[LISTED RECORDS — start]

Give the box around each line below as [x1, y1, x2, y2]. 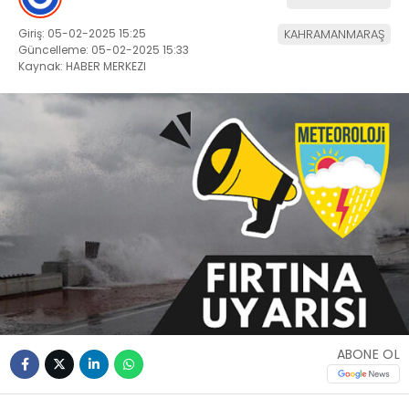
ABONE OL [336, 344, 400, 363]
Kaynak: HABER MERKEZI [18, 58, 146, 74]
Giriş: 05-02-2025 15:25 [18, 25, 146, 41]
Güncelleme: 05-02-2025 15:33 [18, 41, 189, 58]
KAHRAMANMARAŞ [284, 25, 384, 43]
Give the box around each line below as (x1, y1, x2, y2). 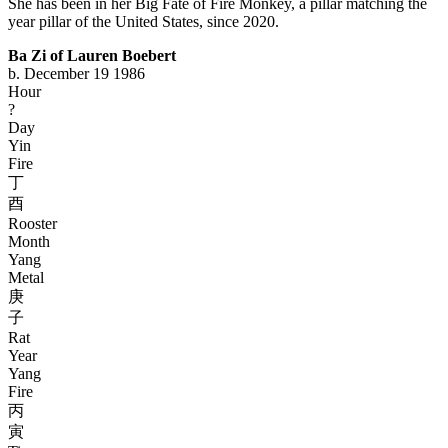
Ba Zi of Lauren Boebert (8, 47, 176, 64)
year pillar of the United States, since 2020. (8, 13, 279, 30)
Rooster (8, 215, 57, 232)
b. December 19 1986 (8, 65, 145, 82)
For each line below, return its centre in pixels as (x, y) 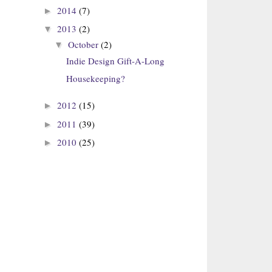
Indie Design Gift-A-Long (115, 60)
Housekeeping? (95, 78)
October (84, 45)

[LISTED RECORDS — finish]

- _WORK REQUIRED_
Leaving out all pictures, print exactly the lines above from the one containing "y1, x2, y2)." through the last line of the entries.

- _WRITTEN RESPONSE_
Give the box around each line below as (x1, y1, x2, y2). 
Ba Zi of Lauren Boebert (8, 47, 176, 64)
year pillar of the United States, since 2020. (8, 13, 279, 30)
Rooster (8, 215, 57, 232)
b. December 19 1986 (8, 65, 145, 82)
For each line below, return its centre in pixels as (x, y) 
Indie Design Gift-A-Long (115, 60)
Housekeeping? (95, 78)
October (84, 45)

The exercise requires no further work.